Signed-off-by: Kevin Klues <kklues@nvidia.com>
Without this fix, the algorithm may decide to allocate "remainder" CPUs from a
NUMA node that has no more CPUs to allocate. Moreover, it was only considering
allocation of remainder CPUs from NUMA nodes such that each NUMA node in the
remainderSet could only allocate 1 (i.e. 'cpuGroupSize') more CPUs. With these
two issues in play, one could end up with an accounting error where not enough
CPUs were allocated by the time the algorithm runs to completion.
The updated algorithm will now omit any NUMA nodes that have 0 CPUs left from
the set of NUMA nodes considered for allocating remainder CPUs. Additionally,
we now consider *all* combinations of nodes from the remainder set of size
1..len(remainderSet).
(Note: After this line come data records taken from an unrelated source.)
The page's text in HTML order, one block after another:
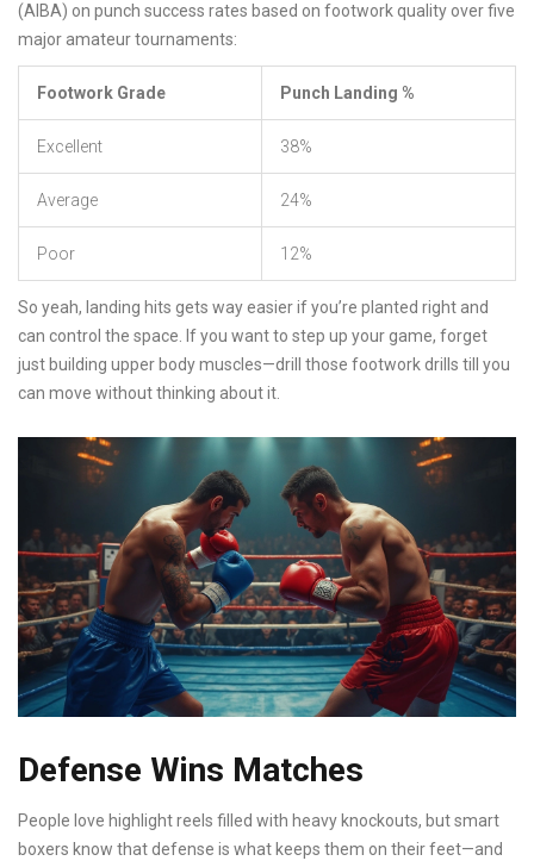
(AIBA) on punch success rates based on footwork quality over five
major amateur tournaments:
Footwork Grade Punch Landing %
Excellent 38%
Average 24%
Poor 12%
So yeah, landing hits gets way easier if you’re planted right and
can control the space. If you want to step up your game, forget
just building upper body muscles—drill those footwork drills till you
can move without thinking about it.
Defense Wins Matches
People love highlight reels filled with heavy knockouts, but smart
boxers know that defense is what keeps them on their feet—and
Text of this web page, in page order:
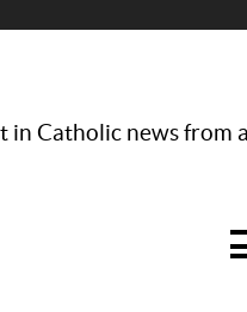
in Catholic news
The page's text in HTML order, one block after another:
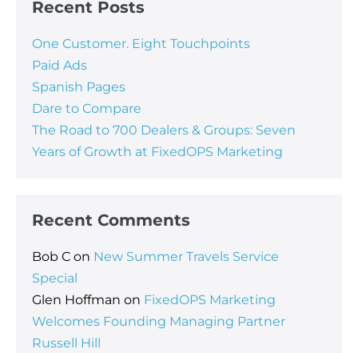
Recent Posts
One Customer. Eight Touchpoints
Paid Ads
Spanish Pages
Dare to Compare
The Road to 700 Dealers & Groups: Seven
Years of Growth at FixedOPS Marketing
Recent Comments
Bob C on New Summer Travels Service
Special
Glen Hoffman on FixedOPS Marketing
Welcomes Founding Managing Partner
Russell Hill
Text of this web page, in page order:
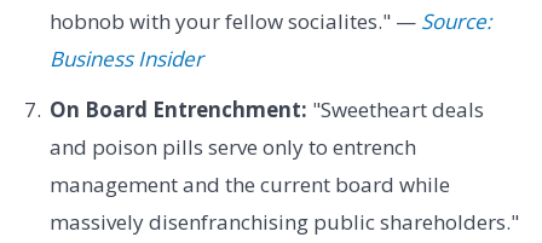
hobnob with your fellow socialites." — Source:
Business Insider
On Board Entrenchment: "Sweetheart deals
and poison pills serve only to entrench
management and the current board while
massively disenfranchising public shareholders."
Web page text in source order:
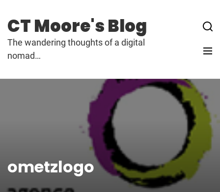
content
CT Moore's Blog
The wandering thoughts of a digital
nomad…
ometzlogo
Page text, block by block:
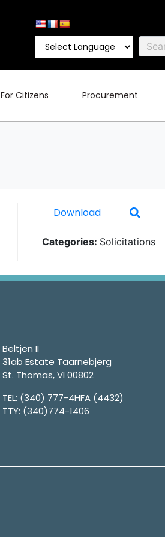
For Citizens Procurement
Download
Categories: Solicitations
Beltjen II
31ab Estate Taarnebjerg
St. Thomas, VI 00802
TEL: (340) 777-4HFA (4432)
TTY: (340)774-1406
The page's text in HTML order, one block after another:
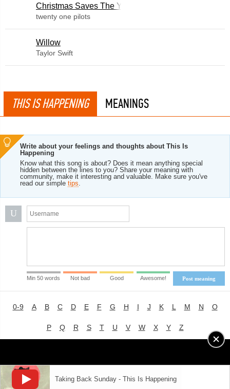
Christmas Saves The Year
twenty one pilots
Willow
Taylor Swift
THIS IS HAPPENING MEANINGS
Write about your feelings and thoughts about This Is
Happening
Know what this song is about? Does it mean anything special
hidden between the lines to you? Share your meaning with
community, make it interesting and valuable. Make sure you've
read our simple tips.
U
Post meaning
Min 50 words Not bad Good Awesome!
Taking Back Sunday - This Is Happening
0-9 A B C D E F G H I J K L M N O
P Q R S T U V W X Y Z
LYRICS
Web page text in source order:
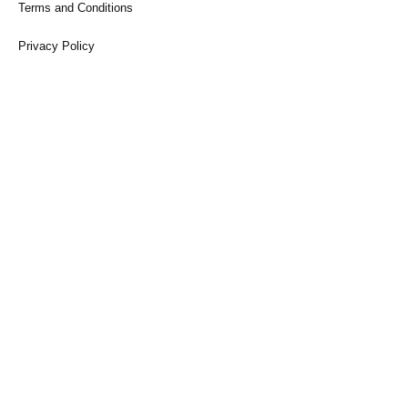
Terms and Conditions
Privacy Policy
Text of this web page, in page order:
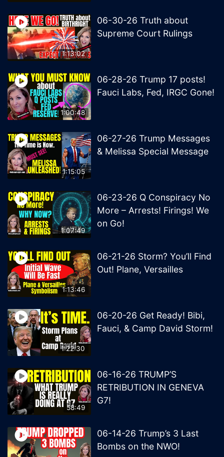
1:13:02
06-30-26 Truth about
Supreme Court Rulings
1:00:48
06-28-26 Trump 17 posts!
Fauci Labs, Fed, IRGC Gone!
1:15:05
06-27-26 Trump Messages
& Melissa Special Message
1:07:49
06-23-26 Q Conspiracy No
More – Arrests! Firings! We
on Go!
1:13:46
06-21-26 Storm? You’ll Find
Out! Plane, Versailles
1:22:30
06-20-26 Get Ready! Bibi,
Fauci, & Camp David Storm!
58:49
06-16-26 TRUMP’S
RETRIBUTION IN GENEVA
G7!
06-14-26 Trump’s 3 Last
Bombs on the NWO!
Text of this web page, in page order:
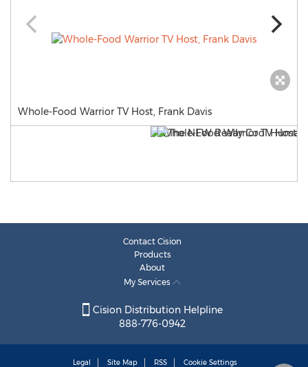
Whole-Food Warrior TV Host, Frank Davis
Contact Cision
Products
About
My Services
Cision Distribution Helpline
888-776-0942
Legal Site Map RSS Cookie Settings
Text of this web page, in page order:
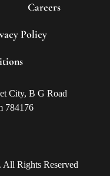
Careers
Policy
City, B G Road
784176
Rights Reserved
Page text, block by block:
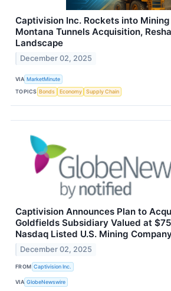
Captivision Inc. Rockets into
Montana Tunnels Acquisition,
Landscape
December 02, 2025
VIA MarketMinute
TOPICS Bonds Economy Supply Chain
Captivision Announces Plan to
Goldfields Subsidiary Valued at
Nasdaq Listed U.S. Mining
December 02, 2025
FROM Captivision Inc.
VIA GlobeNewswire
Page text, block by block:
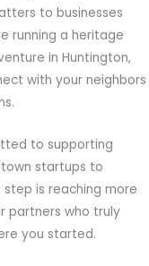
to businesses
running a heritage
in Huntington,
with your neighbors
to supporting
startups to
is reaching more
partners who truly
you started.
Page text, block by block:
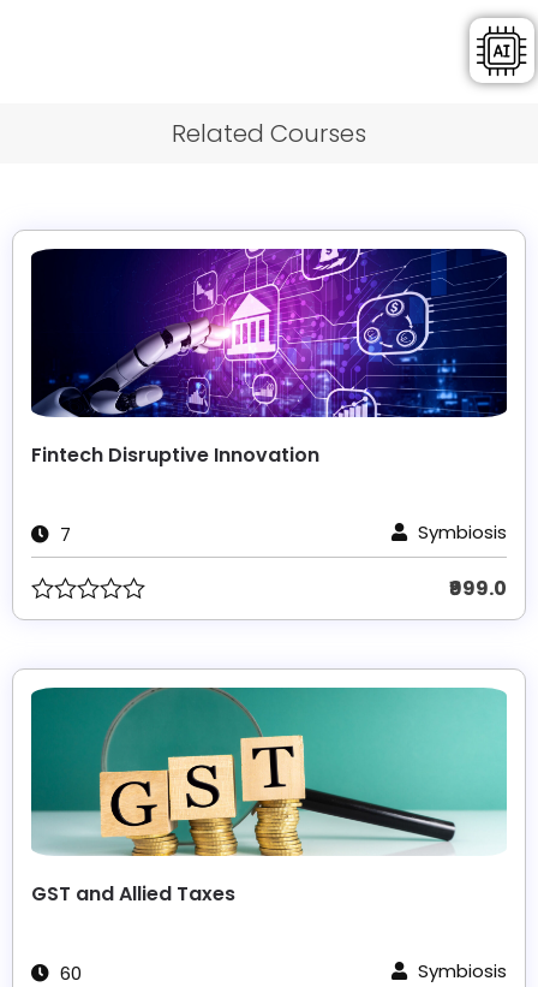
Related Courses
Fintech Disruptive Innovation
7 Symbiosis
₹999.0
GST and Allied Taxes
60 Symbiosis
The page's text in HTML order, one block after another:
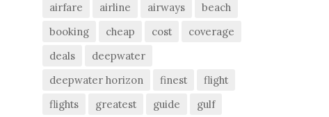
airfare airline airways
beach
booking
cheap cost
coverage
deals
deepwater
deepwater horizon
finest
flight
flights
greatest guide
gulf

This allows us to find a better solution if allocating
CPUs from a smaller set leads to a more balanced allocation. Finally, we loop
through all NUMA nodes 1-by-1 in the remainderSet until all rmeainer CPUs have
been accounted for and allocated. This ensure that we will not hit an
accounting error later on because we explicitly remove CPUs from the remainder
set until there are none left.
A follow-on commit adds a set of unit tests that will fail before these
changes, but succeeds after them.
Signed-off-by: Kevin Klues <kklues@nvidia.com>
Previously the algorithm was too restrictive because it tried to calculate the
minimum based on the number of *available* NUMA nodes and the number of
*available* CPUs on those NUMA nodes. Since there was no (easy) way to tell how
many CPUs an individual NUMA node happened to have, the average across them was
used. Using this value however, could result in thinking you need more NUMA
nodes to possibly satisfy a request than you actually do.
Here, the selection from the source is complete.